Work item: Output the full listing below exactly, without the pictures.

Dataset records:
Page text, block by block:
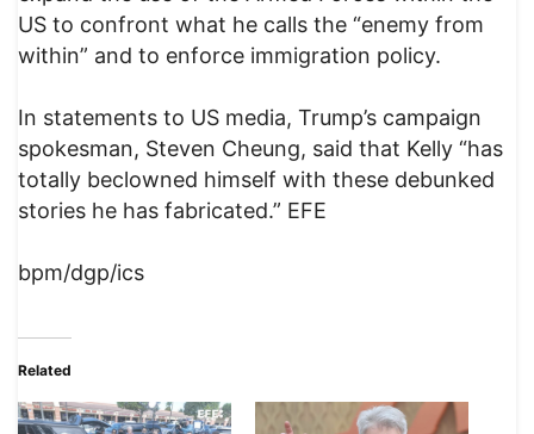
US to confront what he calls the “enemy from
within” and to enforce immigration policy.
In statements to US media, Trump’s campaign
spokesman, Steven Cheung, said that Kelly “has
totally beclowned himself with these debunked
stories he has fabricated.” EFE
bpm/dgp/ics
Related
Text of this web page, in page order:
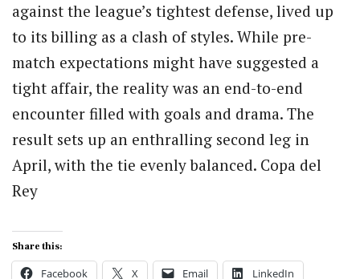
against the league’s tightest defense, lived up
to its billing as a clash of styles. While pre-
match expectations might have suggested a
tight affair, the reality was an end-to-end
encounter filled with goals and drama. The
result sets up an enthralling second leg in
April, with the tie evenly balanced. Copa del
Rey
Share this:
Facebook X Email LinkedIn
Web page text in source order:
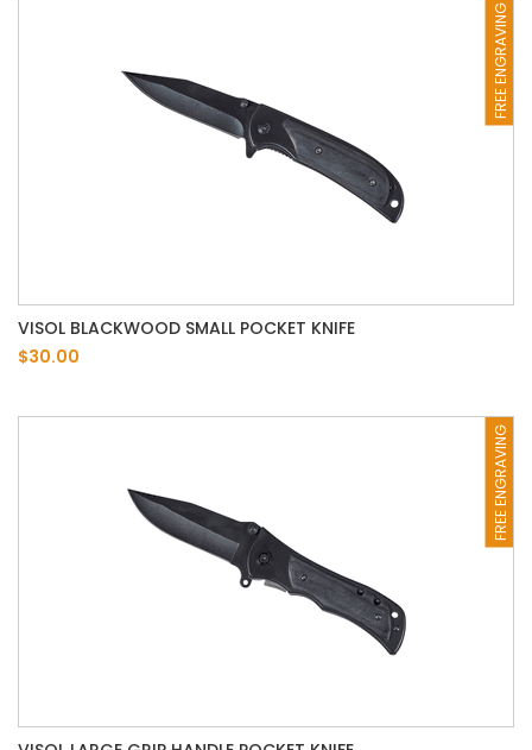
FREE ENGRAVING
VISOL BLACKWOOD SMALL POCKET KNIFE
$30.00
FREE ENGRAVING

Answer area:
Page text, block by block:
US to confront what he calls the “enemy from
within” and to enforce immigration policy.
In statements to US media, Trump’s campaign
spokesman, Steven Cheung, said that Kelly “has
totally beclowned himself with these debunked
stories he has fabricated.” EFE
bpm/dgp/ics
Related
Text of this web page, in page order:
against the league’s tightest defense, lived up
to its billing as a clash of styles. While pre-
match expectations might have suggested a
tight affair, the reality was an end-to-end
encounter filled with goals and drama. The
result sets up an enthralling second leg in
April, with the tie evenly balanced. Copa del
Rey
Share this:
Facebook X Email LinkedIn
Web page text in source order:
FREE ENGRAVING
VISOL BLACKWOOD SMALL POCKET KNIFE
$30.00
FREE ENGRAVING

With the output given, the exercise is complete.